Au Forum de Paris sur la paix, le Secrétaire général propose trois axes pour limiter la hausse de température: neutralité carbone, adaptation, financement
On trouvera, ci-après, le texte de l’allocution du Secrétaire général de l’ONU, M. António Guterres, prononcée aujourd’hui lors du Forum de Paris sur la paix:
Cinq ans après l’adoption de l’Accord de Paris, nous sommes encore loin d’une trajectoire nous permettant de limiter l’augmentation de la température mondiale à 1,5°C.
Pour cela, et la communauté scientifique ne cesse de nous le rappeler, il faut à tout prix réduire les émissions de gaz à effet de serre de 45% d’ici à 2030 et atteindre la neutralité carbone d’ici à 2050. Je souhaiterais donc profiter de cet échange pour proposer trois axes d’action:
Premièrement, 2021 doit être l’année d’un bond en avant vers la neutralité carbone. L’objectif principal des Nations Unies est de tout faire pour mobiliser l’année prochaine une coalition globale en faveur de la neutralité carbone. Chaque pays, ville, institution financière et entreprise doit adopter des plans de transition vers zéro émissions nettes à l’horizon 2050.
Des signaux encourageants se multiplient. D’ici au début 2021, des pays représentant plus de 65% des émissions mondiales de CO2 et plus de 70% de l’économie mondiale auront pris des engagements ambitieux de neutralité carbone.
Le signal envoyé aux marchés, aux investisseurs institutionnels et aux décideurs est clair. Il faut donner un prix au carbone. Le temps des subventions aux énergies fossiles est révolu. Nous devons progressivement éliminer le charbon. Nous devons transférer la charge fiscale du contribuable aux pollueurs.
Il faut rendre le reporting financier relatif à l’exposition aux risques climatiques obligatoire. Les autorités doivent intégrer l’objectif de neutralité carbone dans toutes les politiques et décisions économiques et fiscales afin de véritablement transformer l’industrie, l’agriculture, les transports et le secteur de l’énergie.
Mais une grande coalition sur l’objectif de zéro émissions nettes ne saurait être globale sans les pays en développement.
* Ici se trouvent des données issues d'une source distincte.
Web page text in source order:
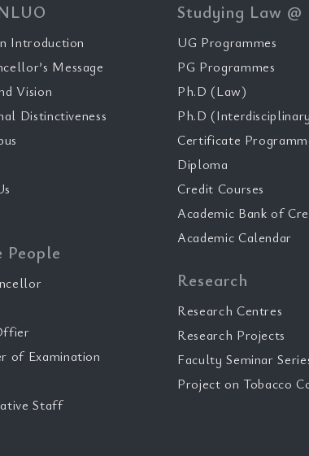
Introduction
Message
Vision
Distinctiveness
People
of Examination
Staff
Studying Law @
UG Programmes
PG Programmes
Ph.D (Law)
Ph.D
Certificate
Diploma
Credit Courses
Academic Bank of
Academic Calendar
Research
Research Centres
Research Projects
Faculty Seminar
Project on Tobacco

Cela implique de tenir compte, en bonne foi, des responsabilités communes mais différenciées de chacun et d’accompagner ces pays dans l’adoption et surtout dans la réalisation d’objectifs ambitieux.
Dans le même temps, nous devons prévenir davantage. Ainsi, selon un rapport récent de l’OCDE, seul un cinquième de la finance climat est dédié aux efforts d’adaptation. L’adaptation ne doit pas être le parent pauvre de l’action climatique.
Enfin, tout cela implique des financements privés et publics qui, aujourd’hui, font défaut. Ce même rapport de l’OCDE indique aussi que sur la période 2016-2018, seulement 14% de la finance climat était dédiée aux Pays les Moins Avancés. Les petits États insulaires en développement n’ont eu accès qu’à 2% de ces fonds. C’est non seulement insuffisant, mais aussi dangereux. L’engagement de 100 milliards de dollars n’a pas été atteint. Or, il est essentiel et urgent si nous voulons raviver l’esprit de coopération de l’Accord de Paris.
Mais l’action climatique s’inscrit dans une plus grande vision de protection de notre planète, et en particulier de la biodiversité. Alors que nous faisons face à la pandémie de COVID-19, rappelons qu’environ trois quarts des nouvelles maladies infectieuses sont zoonotiques. Ces maladies nouvelles sont le résultat de nos modes de vie. En détruisant les écosystèmes les uns après les autres, nous affaiblissons les barrières biologiques qui tiennent ces virus à distance et affaiblissons nous-même nos capacités d’adaptation.
La perte de forêts, la pollution et l’acidification des océans et la disparition d’écosystèmes sains revient à supprimer les puits de carbone les plus efficaces ainsi que certaines des meilleures protections naturelles contre les évènements extrêmes.
Nous devons intégrer pleinement l’action climatique et environnementale aux plans de relance afin de rebâtir des économies et des sociétés durables et inclusives. Mais aucun pays ne peut réussir une telle transformation de manière isolée. Nous avons besoin de coopération et de solidarité.
C’est pourquoi un multilatéralisme renouvelé, inclusif et en réseau, est plus que jamais nécessaire pour mobiliser tous les acteurs et engager une véritable transformation globale. Nous n’avons plus de temps à perdre.